Answer: D

Solution(s):

Every integer from $-9$ to $9,$ inclusive, works. This yields $9-(-9)+1 = 19$ solutions.

Thus, the correct answer is D.

Answer: D

Solution(s):

We know $$\sqrt{\left(3-2\sqrt{3}\right)^2}+\sqrt{\left(3+2\sqrt{3}\right)^2 }$$ $$= |3-2\sqrt{3}| + |3+2\sqrt{3}|.$$ Since $3 < 2 \sqrt 3,$ we know that $3-2\sqrt{3} < 0.$

Therefore, our desired equation expression is equal to $$-3+2\sqrt{3} + 3+2\sqrt{3}$$$$= 4 \sqrt 3.$$

Thus, the correct answer is D.

Answer: C

Solution(s):

Let the number of juniors be $j$ and the number of seniors be $s.$ Then, $j+s = 28$ and $0.25j = 0.1s.$ This means $2.5j = s,$ so $3.5j = 28.$ This makes $j=8.$

Thus, the correct answer is C.

Answer: B

Solution(s):

There are $2\cdot 23 = 46$ students with blue shirts that are in a pair with just blue shirts. This means there are $57-46=11$ students in blue shirts who are paired with someone wearing a yellow shirts, meaning exactly $11$ people wearing yellow shirts are paired with someone wearing a blue shirt.

This leaves just $64$ students wearing a yellow shirt who is working with someone else wearing a yellow shirt. This yields $\dfrac{64}2 = 32$ pairs.

Thus, the answer is B.

Answer: B

Solution(s):

Since the last two are multiplied to $30$ and both are single-digit numbers, one of them must be $5,$ making the other person $6.$ The first two are of ages that multiply to $24.$ The only pair of single-digit numbers whos product is $24$ and none of them are $4$ or $6$ is the pair $3,8.$ Thus, the ages are $3,5,6,8,$ making their sum $22.$

Thus, the answer is B.

Answer: C

Solution(s):

Let the number of people in the first class be $3x.$ This means the number of people in the second class is $4x.$

Thus, the sum of the scores of the first class is $84\cdot 3x = 252x$ and the sum of the scores for the people in the second class is $70\cdot 4x = 280x.$ This means the total sum is $532x,$ with $7x$ people.

Therefore, the average of all the students is $\dfrac{532x}{7x} = 76.$

Thus, the correct answer is C.

Answer: D

Solution(s):

Consider the following diagram where the lighter colored area makes up region S:

The circles can be in only two locations.

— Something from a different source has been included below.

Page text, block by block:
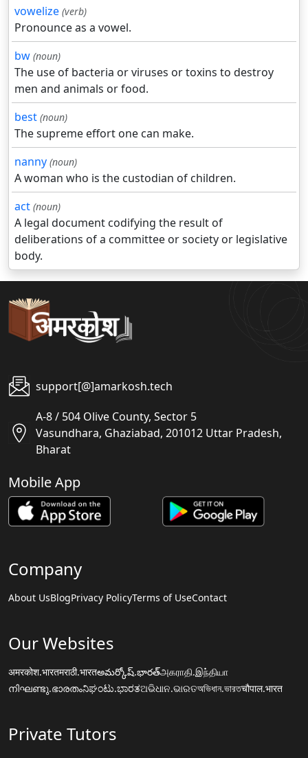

We first place the largest circle and then the second largest circle in the opposite location. After this, the circle of radius $3$ must be placed on one of the two sides. To minimize the area lost with the last circle, we put it inside the third circle.

This yields an area of $7^2 \pi + 5^2 \pi -3^2\pi = 65\pi.$

Thus, the answer is D.

Answer: A

Solution(s):

The number on the top left corner is $211,$ so the number under it would be $210.$ This is the greatest number on the second row from the top since $211$ to $225$ are the largest numbers in the square and they are in the top row. now, we must find the least number in the row. Besides the left most number, the squares are increasing by $1$ from left to right.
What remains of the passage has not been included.